Exercise details: Using the listing below, give again exactly the lines from the line with "#PYTHON# .. code-block:: python [73, 88]" to the line with "the abstract concept", inclusive, without the pictures.

Data for processing:
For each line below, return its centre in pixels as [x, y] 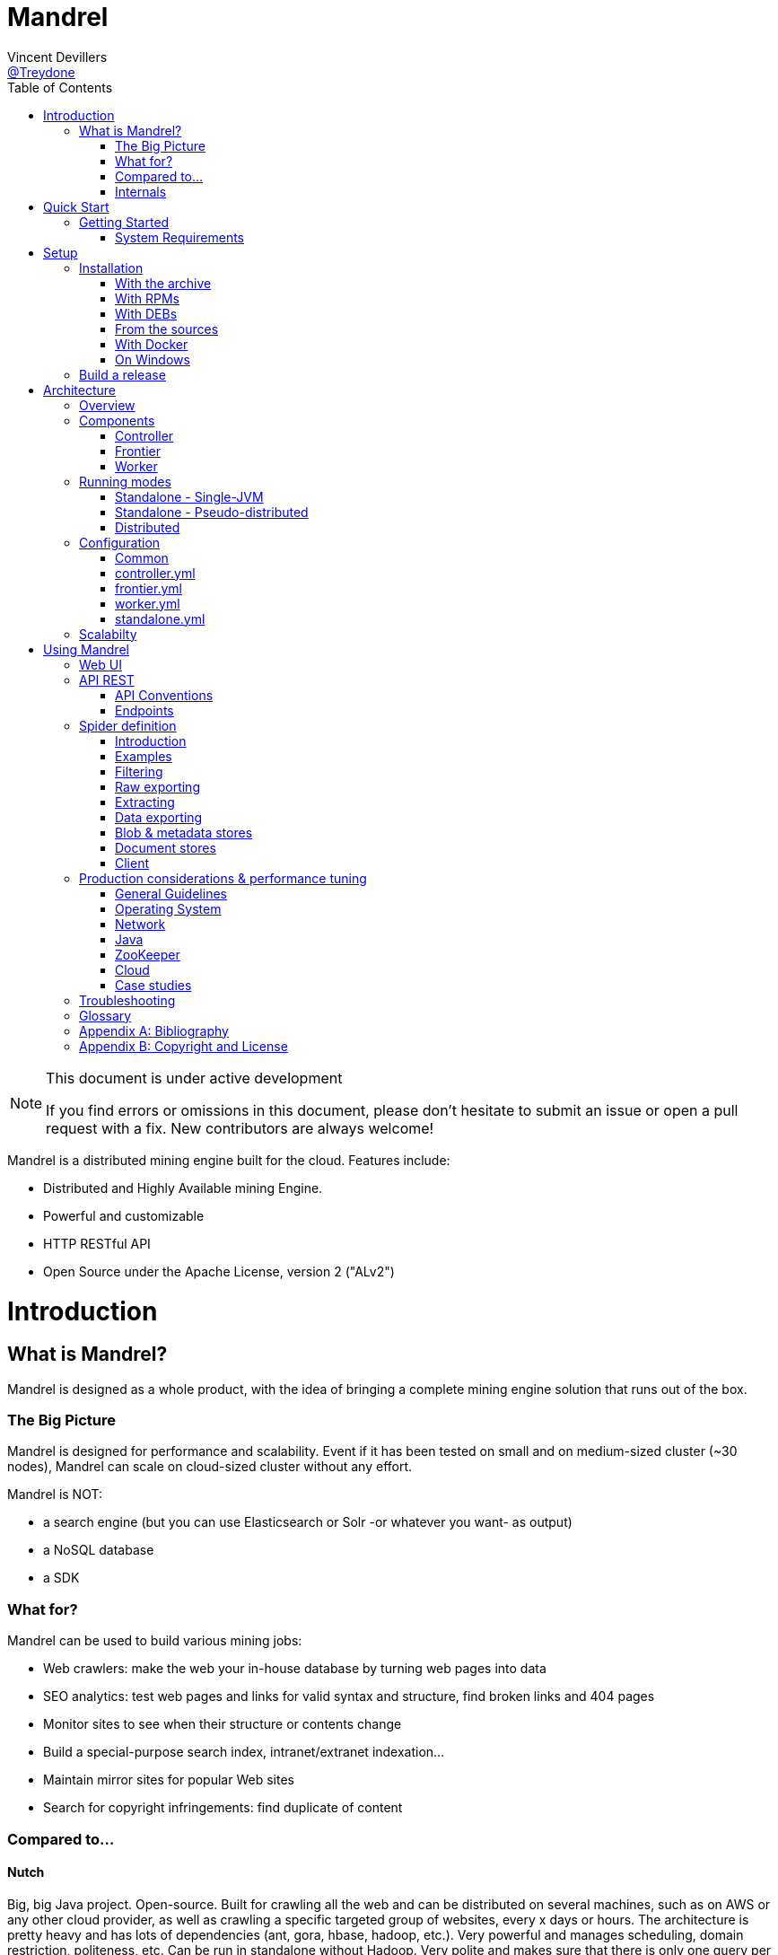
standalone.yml [160, 618]
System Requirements [179, 237]
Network [140, 924]
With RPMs [147, 298]
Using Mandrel [86, 649]
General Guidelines [171, 893]
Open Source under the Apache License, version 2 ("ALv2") [219, 1271]
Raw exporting [157, 786]
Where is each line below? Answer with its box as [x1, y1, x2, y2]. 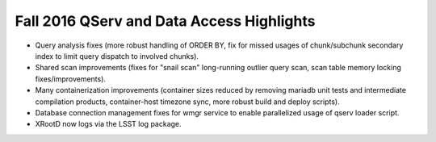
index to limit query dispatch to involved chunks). [35, 51, 199, 61]
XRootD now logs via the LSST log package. [35, 119, 182, 129]
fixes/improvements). [35, 73, 107, 84]
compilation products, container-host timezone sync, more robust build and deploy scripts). [35, 97, 340, 106]
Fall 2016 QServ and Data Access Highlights [15, 12, 316, 30]
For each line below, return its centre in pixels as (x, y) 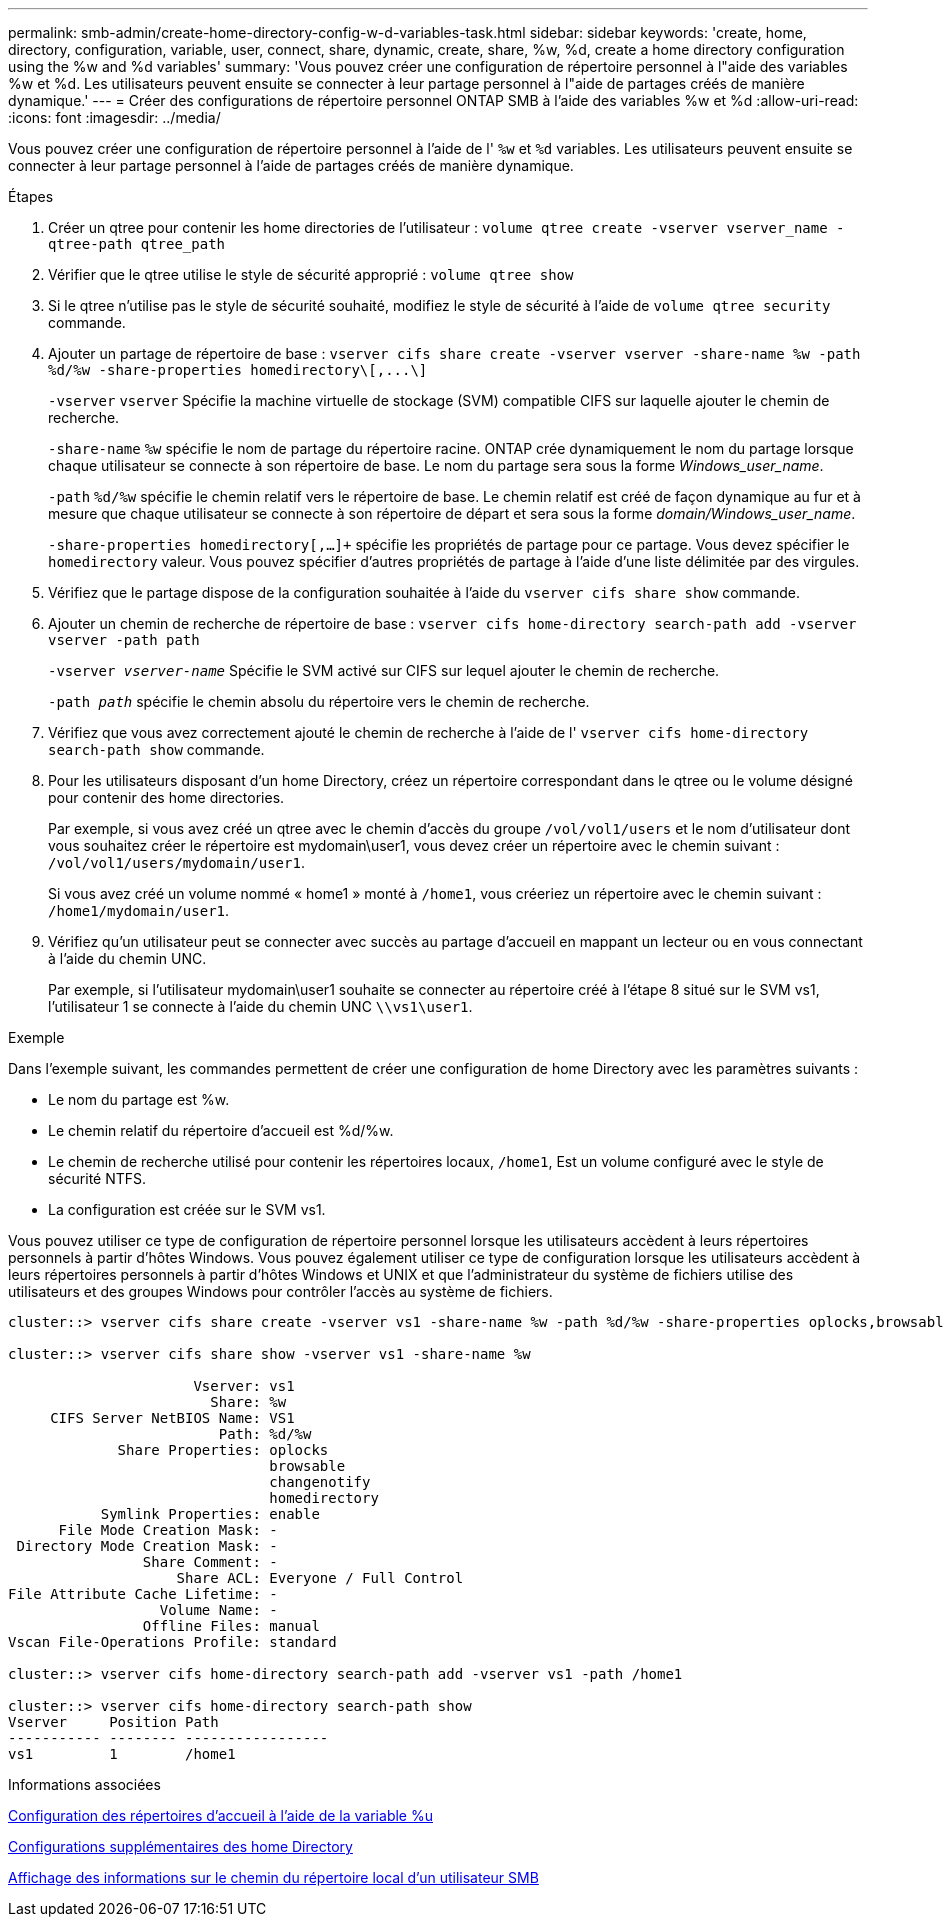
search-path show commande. (156, 749)
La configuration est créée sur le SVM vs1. (187, 1209)
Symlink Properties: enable (210, 1514)
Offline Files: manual (231, 1626)
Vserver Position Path (113, 1722)
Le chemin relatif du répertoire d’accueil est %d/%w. (221, 1130)
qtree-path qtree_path (137, 244)
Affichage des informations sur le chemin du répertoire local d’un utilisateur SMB (273, 1877)
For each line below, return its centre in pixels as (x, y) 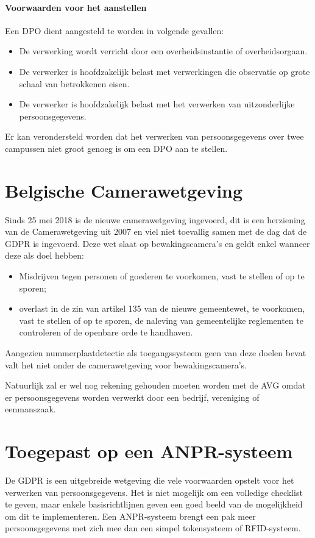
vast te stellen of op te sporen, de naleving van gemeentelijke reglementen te (161, 320)
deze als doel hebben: (44, 255)
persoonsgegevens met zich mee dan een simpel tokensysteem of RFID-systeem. (153, 528)
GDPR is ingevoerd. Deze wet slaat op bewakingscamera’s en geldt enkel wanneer (157, 243)
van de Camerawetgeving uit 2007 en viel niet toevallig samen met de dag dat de (156, 231)
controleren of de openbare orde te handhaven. (106, 332)
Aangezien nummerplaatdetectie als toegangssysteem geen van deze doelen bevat (156, 353)
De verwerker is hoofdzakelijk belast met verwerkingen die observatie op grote (165, 71)
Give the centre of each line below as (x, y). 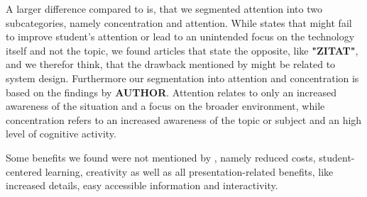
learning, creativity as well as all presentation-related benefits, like (189, 171)
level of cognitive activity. (61, 134)
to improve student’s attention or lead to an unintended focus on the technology (180, 36)
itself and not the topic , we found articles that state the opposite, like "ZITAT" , (182, 50)
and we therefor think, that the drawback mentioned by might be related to (171, 64)
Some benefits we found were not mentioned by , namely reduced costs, (161, 157)
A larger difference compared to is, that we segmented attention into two (164, 9)
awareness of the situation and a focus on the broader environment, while (165, 106)
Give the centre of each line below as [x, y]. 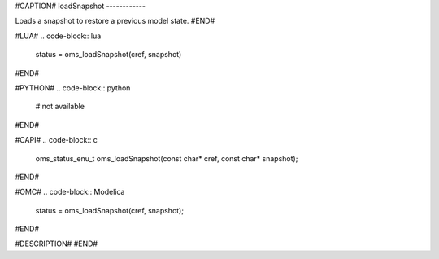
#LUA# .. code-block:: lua [58, 36]
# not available [60, 107]
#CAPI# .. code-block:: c [56, 140]
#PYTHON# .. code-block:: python [73, 88]
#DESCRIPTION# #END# [56, 244]
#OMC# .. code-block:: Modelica [70, 192]
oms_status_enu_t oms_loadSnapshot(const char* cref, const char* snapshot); [167, 158]
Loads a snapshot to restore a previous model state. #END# [115, 21]
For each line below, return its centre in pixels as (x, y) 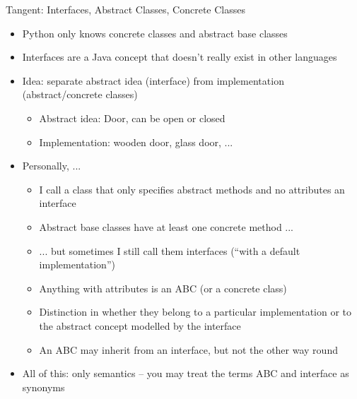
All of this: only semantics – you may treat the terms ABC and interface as (186, 373)
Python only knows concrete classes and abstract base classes (155, 33)
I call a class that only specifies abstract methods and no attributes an (192, 189)
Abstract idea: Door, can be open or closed (132, 118)
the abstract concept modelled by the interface (140, 325)
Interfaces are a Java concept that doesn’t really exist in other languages (180, 57)
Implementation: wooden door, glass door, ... (136, 142)
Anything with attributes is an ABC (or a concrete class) (163, 288)
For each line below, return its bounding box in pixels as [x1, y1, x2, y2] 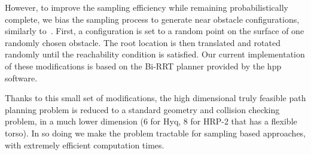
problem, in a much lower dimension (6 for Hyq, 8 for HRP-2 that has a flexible [5, 115, 297, 127]
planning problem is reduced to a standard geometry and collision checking [5, 103, 280, 116]
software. [5, 71, 38, 84]
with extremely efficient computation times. [5, 138, 164, 151]
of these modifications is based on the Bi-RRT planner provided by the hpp [5, 59, 282, 72]
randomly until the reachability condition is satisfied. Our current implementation [5, 48, 305, 60]
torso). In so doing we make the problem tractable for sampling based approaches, [5, 126, 306, 139]
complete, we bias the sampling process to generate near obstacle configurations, [5, 13, 300, 25]
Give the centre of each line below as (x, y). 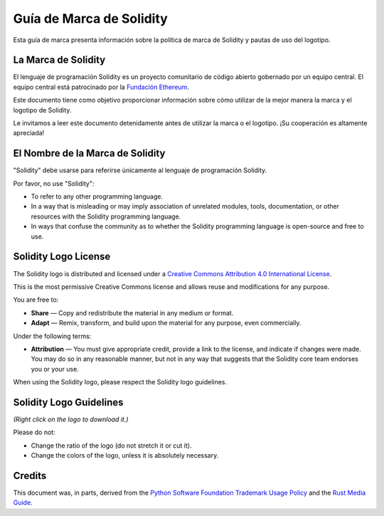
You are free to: (36, 300)
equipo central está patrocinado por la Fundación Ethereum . (101, 87)
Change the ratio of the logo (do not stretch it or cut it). (111, 446)
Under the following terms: (52, 336)
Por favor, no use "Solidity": (54, 183)
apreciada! (29, 133)
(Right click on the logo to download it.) (71, 419)
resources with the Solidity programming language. (106, 216)
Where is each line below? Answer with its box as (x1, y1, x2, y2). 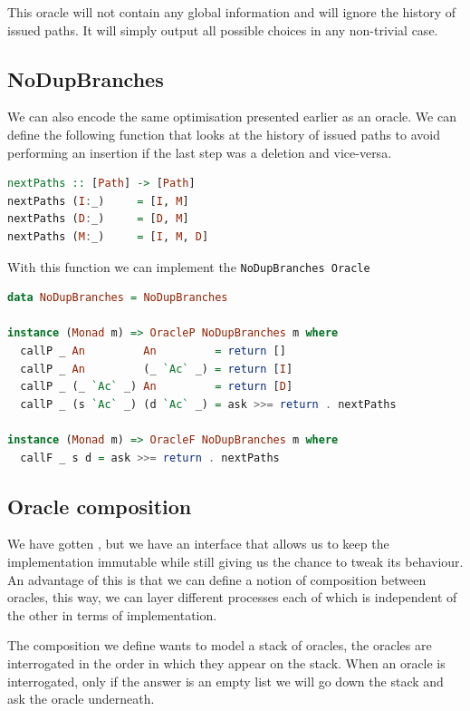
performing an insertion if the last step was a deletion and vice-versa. (7, 142, 392, 161)
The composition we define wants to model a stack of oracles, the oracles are (7, 636, 432, 655)
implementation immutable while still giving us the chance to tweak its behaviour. (7, 551, 464, 570)
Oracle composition (7, 492, 192, 520)
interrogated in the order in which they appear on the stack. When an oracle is (7, 653, 446, 672)
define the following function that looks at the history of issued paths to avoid (7, 124, 441, 143)
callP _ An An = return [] (20, 344, 286, 357)
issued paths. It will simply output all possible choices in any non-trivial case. (7, 20, 438, 39)
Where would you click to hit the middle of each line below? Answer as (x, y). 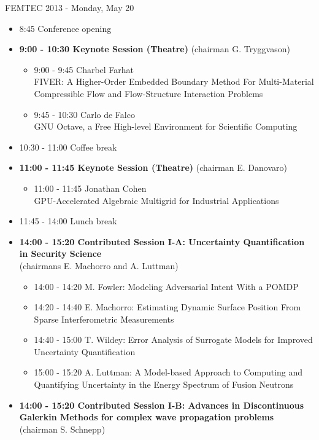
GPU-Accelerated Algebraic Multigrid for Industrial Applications (156, 200)
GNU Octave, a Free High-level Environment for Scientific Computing (166, 126)
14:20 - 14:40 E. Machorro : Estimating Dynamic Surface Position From (167, 307)
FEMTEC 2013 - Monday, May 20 (70, 7)
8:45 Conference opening (65, 28)
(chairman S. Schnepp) (62, 429)
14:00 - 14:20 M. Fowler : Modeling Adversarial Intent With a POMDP (166, 286)
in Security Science (60, 253)
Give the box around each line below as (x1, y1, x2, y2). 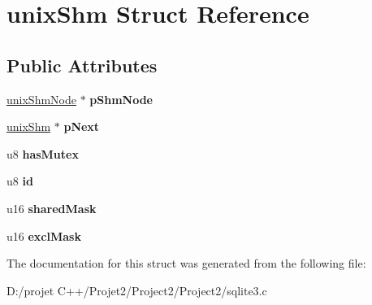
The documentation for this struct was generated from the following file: (6, 255, 366, 272)
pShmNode (89, 90, 153, 107)
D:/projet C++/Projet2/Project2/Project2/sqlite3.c (6, 281, 267, 298)
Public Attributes (6, 52, 158, 77)
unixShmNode (6, 90, 76, 107)
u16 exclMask (6, 227, 81, 244)
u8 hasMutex (6, 145, 79, 162)
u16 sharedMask (6, 199, 97, 216)
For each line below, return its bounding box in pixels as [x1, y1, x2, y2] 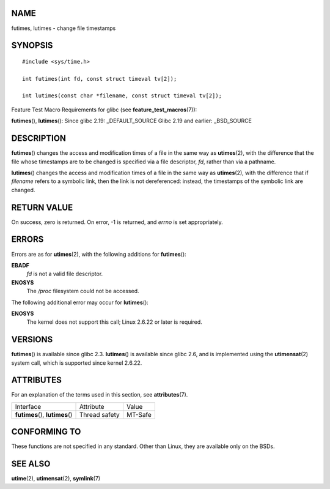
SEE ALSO [11, 459, 51, 469]
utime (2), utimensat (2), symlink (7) [11, 475, 101, 482]
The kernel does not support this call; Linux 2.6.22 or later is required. [26, 318, 203, 326]
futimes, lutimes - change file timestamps [11, 24, 116, 32]
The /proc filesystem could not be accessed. [26, 288, 140, 295]
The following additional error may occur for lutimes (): [11, 299, 149, 306]
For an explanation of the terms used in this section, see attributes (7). [11, 391, 188, 398]
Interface [15, 402, 42, 411]
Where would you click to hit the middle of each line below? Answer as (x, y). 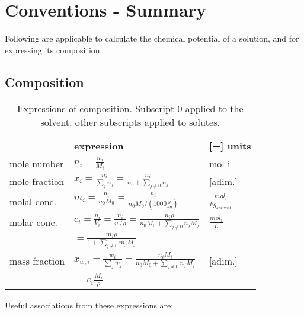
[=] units (230, 145)
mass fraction (37, 261)
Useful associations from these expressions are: (89, 305)
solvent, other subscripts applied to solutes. (130, 122)
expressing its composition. (54, 50)
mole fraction (37, 181)
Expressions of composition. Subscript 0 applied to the (130, 108)
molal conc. (33, 202)
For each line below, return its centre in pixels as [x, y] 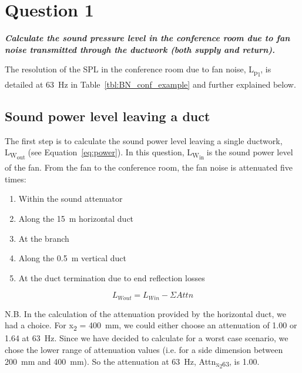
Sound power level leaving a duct [108, 116]
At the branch [44, 238]
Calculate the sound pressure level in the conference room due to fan [147, 38]
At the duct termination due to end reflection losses [112, 277]
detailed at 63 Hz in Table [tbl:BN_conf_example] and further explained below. [150, 84]
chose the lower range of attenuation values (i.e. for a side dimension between [144, 350]
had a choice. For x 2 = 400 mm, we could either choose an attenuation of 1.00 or [151, 326]
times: [16, 179]
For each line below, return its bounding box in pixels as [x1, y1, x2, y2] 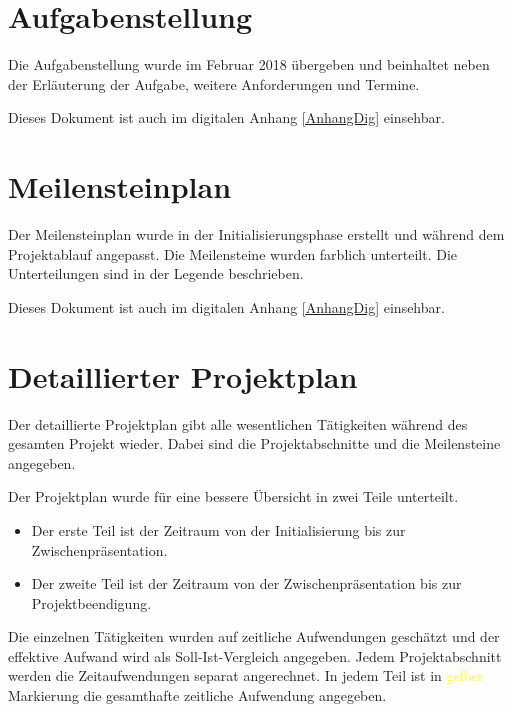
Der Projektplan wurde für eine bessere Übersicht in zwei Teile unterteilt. [8, 486, 459, 507]
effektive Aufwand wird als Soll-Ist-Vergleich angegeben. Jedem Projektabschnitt [8, 645, 502, 666]
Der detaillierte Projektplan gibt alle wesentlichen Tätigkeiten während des [8, 413, 468, 434]
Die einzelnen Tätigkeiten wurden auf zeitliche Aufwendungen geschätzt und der [8, 626, 500, 647]
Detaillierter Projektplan [8, 355, 358, 396]
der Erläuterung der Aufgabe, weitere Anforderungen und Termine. [8, 73, 420, 94]
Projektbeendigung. [31, 592, 152, 613]
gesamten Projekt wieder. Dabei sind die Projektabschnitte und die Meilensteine [8, 433, 501, 454]

Finished task:
#PYTHON# .. code-block:: python [73, 88]
#DESCRIPTION# #END# [56, 244]
#OMC# .. code-block:: Modelica [70, 192]
oms_status_enu_t oms_loadSnapshot(const char* cref, const char* snapshot); [167, 158]
Loads a snapshot to restore a previous model state. #END# [115, 21]
For each line below, return its centre in pixels as (x, y) 
All of this: only semantics – you may treat the terms ABC and interface as (186, 373)
Python only knows concrete classes and abstract base classes (155, 33)
I call a class that only specifies abstract methods and no attributes an (192, 189)
Abstract idea: Door, can be open or closed (132, 118)
the abstract concept modelled by the interface (140, 325)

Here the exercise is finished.